Cubic Root by Newton's Iterative Method

Hi there,

I have this exercise which I understand except a very small part at the end which is "for each x use e = 0.1 , 0.001, 0.00001."

Here am I required to get three cubic root values for each x and return the three values by the cubic-root function and then compare them with that value returned by the C++ normal power function??? If it is like that it seems a little bit confusing to me as why are we going to use three values for the tolerance..

Thanks,

-Amy

__Exercise:__

The cubic root **x^(1/3)** of a real number **x** can be computed using an **iterative method** called **Newton’s Method**. In this method we start with an initial guess **Y** for the cubic root, and then iteratively compute better approximations using the formula:

**Ynew = Y – [Y * Y – x / Y] / [ 2 Y + x / (Y * Y)]**

In a given iteration, if the absolute relative difference between Ynew and Y is greater than a certain tolerance e, i.e. if | Ynew - Y | / Y > e , we repeat computing a better value Ynewotherwise we stop.
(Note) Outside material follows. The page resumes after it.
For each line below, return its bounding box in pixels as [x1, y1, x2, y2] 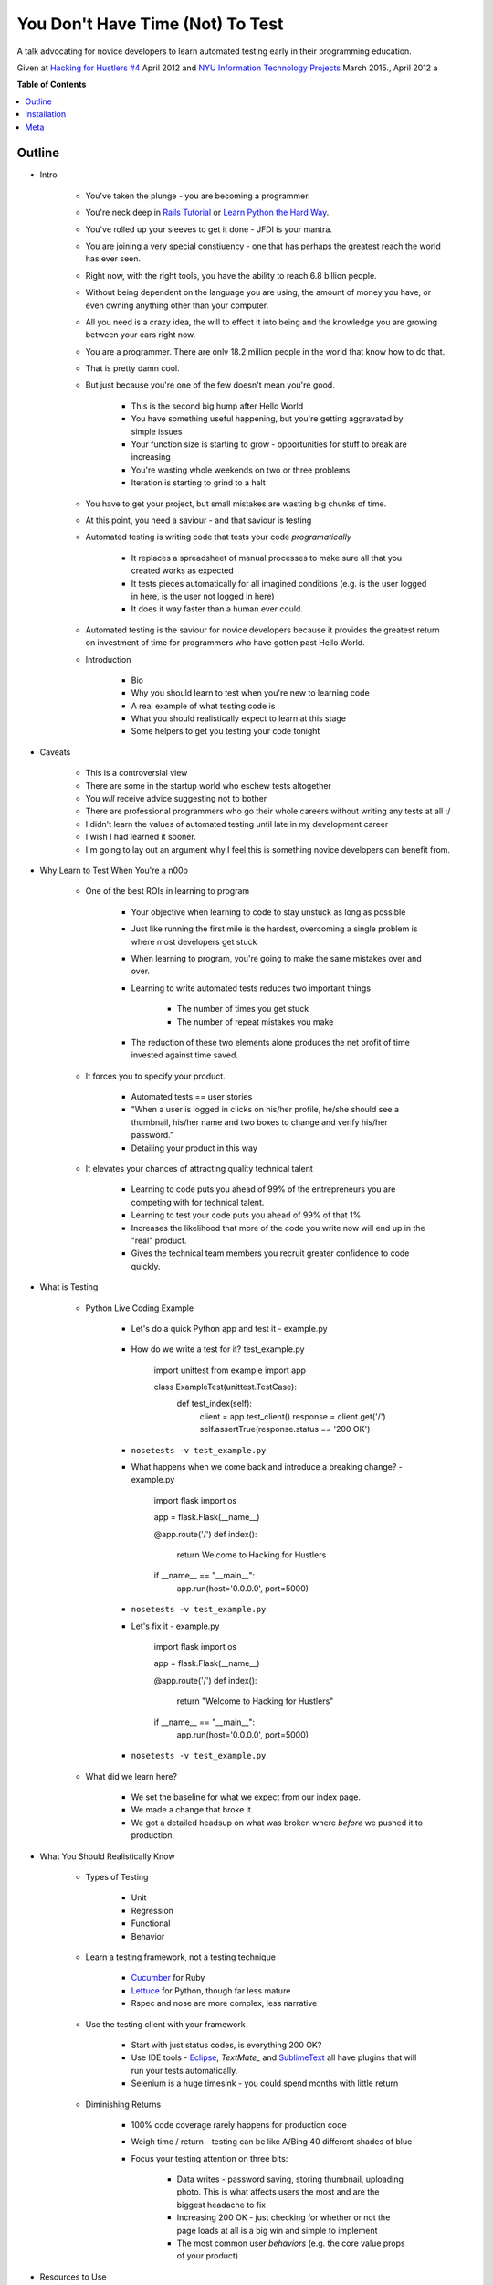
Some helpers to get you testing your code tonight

Write a function to input the real number **x** and the tolerance (**e**) and to return the cubic root of **x **using an initial guess of **Y** = **x**. The function should also return the number of iterations needed to achieve the final value of the cubic root.

Use a main function to test the above function by comparing its cubic root with that computed using the usual C++ power function. Choose **x** = 0.01 , 0.1 , 1 , 10 , 100 and for each **x** use **e** = 0.1 , 0.001, 0.00001. Also, display the number of iterations needed in each case.